Jim,
Our document management system has direct links to the IFS, no issues.
Concluding,
Is the IFS really slow, or is it the application missing direct links to the IFS which in turn make the IFS "appear" slow?
Paul
-----Original Message-----
From: MIDRANGE-L [mailto:midrange-l-bounces@xxxxxxxxxxxx] On Behalf Of Jim Oberholtzer
Sent: Thursday, December 21, 2017 1:36 PM
To: 'Midrange Systems Technical Discussion'
Subject: RE: AIX suggestions
I would have bet on images on the IFS beating the remote ones any day, until I saw the empirical results.
My only guess is with the directory structure that is used by the content management the search through the directory is the source of the problem. The vendor in this case does not store a direct link to the document (which of course would eliminate significant performance issues) rather a name and the top of directory structure set aside for the specific class of documents.
--
Jim Oberholtzer
Agile Technology Architects
-----Original Message-----
From: MIDRANGE-L [mailto:midrange-l-bounces@xxxxxxxxxxxx] On Behalf Of Richard Schoen
Sent: Thursday, December 21, 2017 12:10 PM
To: midrange-l@xxxxxxxxxxxx
Subject: RE: AIX suggestions
Hmm. That's interesting.
We've had customers tell us that hosting files in the IFS seems to be much faster than remote hosting them.

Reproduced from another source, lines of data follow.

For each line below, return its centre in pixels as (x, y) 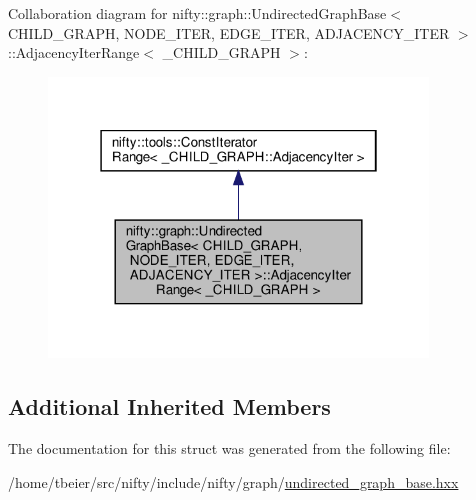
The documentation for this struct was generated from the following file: (229, 448)
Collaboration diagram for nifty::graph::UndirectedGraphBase (197, 13)
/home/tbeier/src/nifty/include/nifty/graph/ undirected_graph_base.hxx (233, 481)
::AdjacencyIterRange (74, 52)
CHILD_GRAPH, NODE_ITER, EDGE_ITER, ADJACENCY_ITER (229, 32)
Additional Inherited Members (169, 406)
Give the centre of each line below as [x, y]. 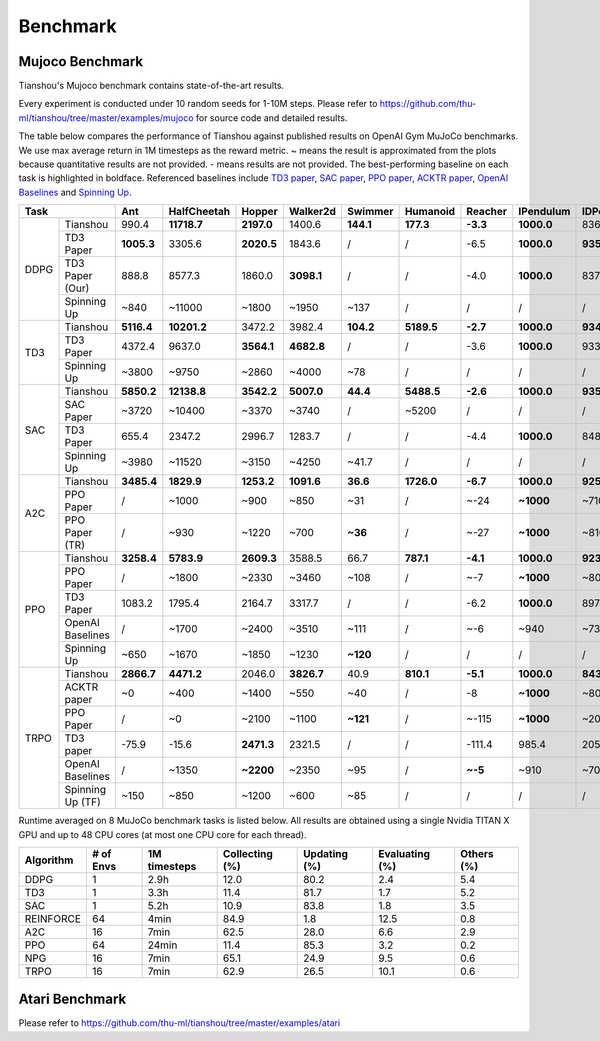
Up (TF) [83, 802]
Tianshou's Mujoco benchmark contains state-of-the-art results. [151, 86]
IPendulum [544, 212]
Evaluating [404, 853]
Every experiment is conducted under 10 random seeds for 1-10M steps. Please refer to [198, 104]
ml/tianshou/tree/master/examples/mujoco [106, 117]
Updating [326, 853]
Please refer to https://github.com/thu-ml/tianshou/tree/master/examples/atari [179, 1023]
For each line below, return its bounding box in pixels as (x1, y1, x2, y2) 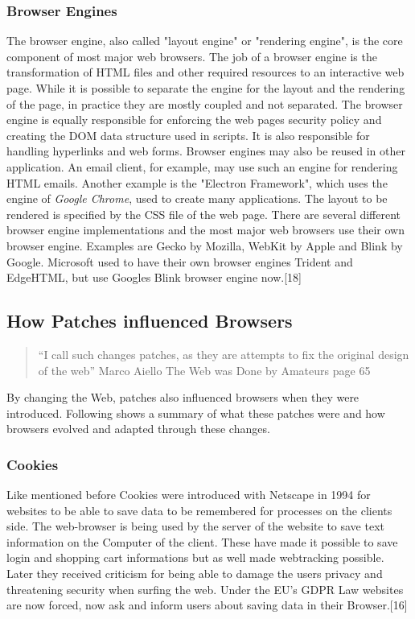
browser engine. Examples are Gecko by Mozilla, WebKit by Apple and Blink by (6, 237, 403, 254)
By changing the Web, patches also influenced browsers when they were (6, 389, 360, 406)
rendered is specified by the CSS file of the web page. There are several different (6, 205, 401, 222)
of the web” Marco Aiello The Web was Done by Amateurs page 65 (38, 361, 371, 378)
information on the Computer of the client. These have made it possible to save (6, 533, 398, 550)
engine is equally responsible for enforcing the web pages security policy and (6, 111, 382, 128)
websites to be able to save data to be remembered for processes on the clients (6, 501, 392, 518)
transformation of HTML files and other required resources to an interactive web (6, 64, 405, 80)

In fact one recently moved to NFS and they are having performance issues when listing files, however NFS is normally quite fast.
I suppose mileage varies depending on various configs.
Always something. That's what keeps us all employed 😊
Regards,
Richard Schoen
Director of Document Management
e. richard.schoen@xxxxxxxxxxxxxxx
p. 952.486.6802
w. helpsystems.com
------------------------------
message: 5
date: Thu, 21 Dec 2017 11:06:14 -0600
from: Jim Oberholtzer <midrangel@xxxxxxxxxxxxxxxxx>
subject: RE: AIX suggestions
Richard,
I think the requirement is a combination of use cases, however the big one at this point is bringing up a PDF document in a Web Browser that is linked to the 5250 application, or the web version of the software. Our testing shows that if we host the web site on Unix, where the images are stored, and link that back to the Web site on the IBM i instance the speed of display is significantly faster, even with the additional overhead.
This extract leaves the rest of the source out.